How to use survey to analyze the American Housing Survey data using replicate weights

Question

I'm analyzing data from the American Housing Survey, which ship with replicate weights to compute correct standard errors, in R with survey, but I want to make sure that I'm specifying the design correctly.

Here is how I do it:

svy <- svrepdesign(data = ahs,
                   weight = ~WEIGHT,
                   repweights = "REPWEIGHT[0-9]+",
                   type = "Fay",
                   rho = 0.5,
                   scale = 4/160,
                   rscales = rep(1, 160),
                   mse = TRUE)

I set rho to 0.5 because, in in section 3.1 of the guide to use replicate weights published by the Census Bureau where they explain how to compute standard errors with SAS (https://www.census.gov/content/dam/Census/programs-surveys/ahs/tech-documentation/2015/Quick%20Guide%20to%20Estimating%20Variance%20Using%20Replicate%20Weights%202009%20to%20Current.pdf), they say to use the option VARMETHOD=BRR(FAY) without specifying any other options and, according to the SAS documentation (http://support.sas.com/documentation/onlinedoc/stat/142/surveymeans.pdf), the default value for this parameter is 0.5.

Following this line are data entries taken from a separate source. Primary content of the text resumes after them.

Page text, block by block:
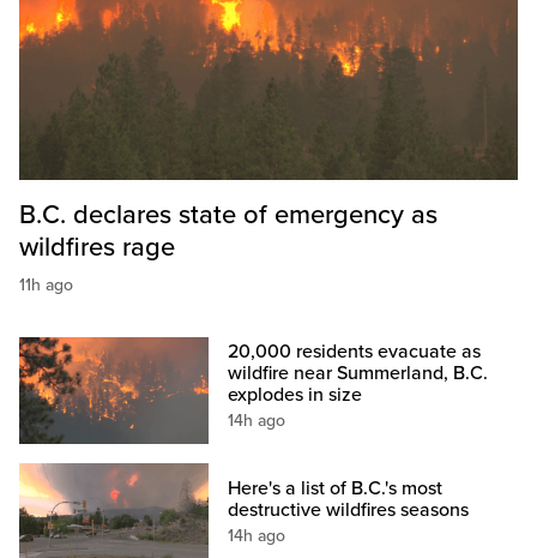
B.C. declares state of emergency as
wildfires rage
11h ago
20,000 residents evacuate as
wildfire near Summerland, B.C.
explodes in size
14h ago
Here's a list of B.C.'s most
destructive wildfires seasons
14h ago
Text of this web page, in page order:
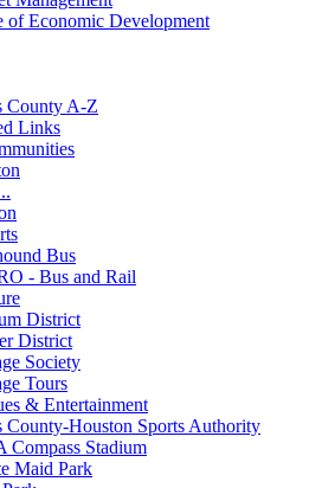
of Economic Development
County A-Z
Links
Bus
- Bus and Rail
District
District
Society
Tours
& Entertainment
County-Houston Sports Authority
Compass Stadium
Maid Park
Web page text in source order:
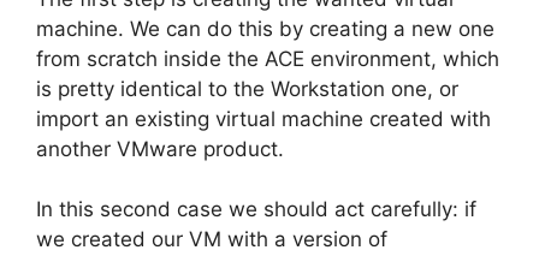
machine. We can do this by creating a new one
from scratch inside the ACE environment, which
is pretty identical to the Workstation one, or
import an existing virtual machine created with
another VMware product.
In this second case we should act carefully: if
we created our VM with a version of

I set mse to TRUE because, in the formula they give for the standard error in section 4, the sum of squared deviations is calculated around the estimate of the statistic computed with the full sample weights.

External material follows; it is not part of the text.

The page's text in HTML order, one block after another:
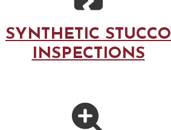
SYNTHETIC STUCCO
INSPECTIONS

Finally, I set scaleto 4/160 and rscalesto rep(1, 160) because, in that same formula, the sum of squared deviations is multiplied by 4/160 but there is no multiplier inside the sum operator.

However, when I look at Anthony Joseph Damico's webpage on the American Housing Survey (http://asdfree.com/american-housing-survey-ahs.html), he does that:

ahs_design <- 
    svrepdesign(
        weights = ~ wgt90geo ,
        repweights = "repwgt[1-9]" ,
        type = "Fay" ,
        rho = ( 1 - 1 / sqrt( 4 ) ) ,
        mse = TRUE ,
        data = ahs_df
    )

Forget about the names of the weight variables, which just changed in 2015 (presumably after he wrote that webpage), he's doing the same as me except that he doesn't specify the scale and rscales. Based on what I explain above and the documentation of survey, it seems to me that he should specify them as I did, but I've never used replicate weights with survey before, so I would like to make sure.

P. S. What I find even weirder is that, when I try not to specify scale and rscales, the standard errors I compute seem to be the same as when I do. This means that it probably doesn't matter in practice how I do it, but since the formula used to compute the standard errors is supposed to be different if I specify scale and rscales, I would still like to understand why it doesn't seem to affect the standard errors that are computed by survey.

P. S. bis: Another thing I don't understand is that, even though the Census Bureau says it has used Fay's method and recommend to use a SAS procedure that will result in a Fay coefficient of 0.5, there doesn't seem to be any Fay coefficient in the formula for the standard error given in the guide it published. This means that, if I were to write my own code to compute standard errors using that formula, the result would presumably be different than when I use survey with a rho of 0.5 or the SAS procedure recommended by the Census Bureau to compute standard errors, which doesn't make a lot of sense to me.

Answer 1

svrepdesign doesn't need scale or rscales arguments for Fay replicate weights, because it can work them out by itself. That's the point of having known types of weights. I should probably add a warning for when you specify them anyway.

There doesn't need to be a Fay coefficient in the formula explicitly. When the weights were constructed, the sampling weights were multiplied by 2-rho or rho to get replicate weights. That's all been done. Now all you need is to know how to scale the squared residuals. The Census Bureau formula (p6 of your link) has a multiplier of 4/160. That 4 is 1/(1-rho)^2 -- Anthony Damico's code has the reverse conversion, working out rho=0.5 from the 4.

Straightforward BRR would have a multiplier of 1/160 rather than 4/160.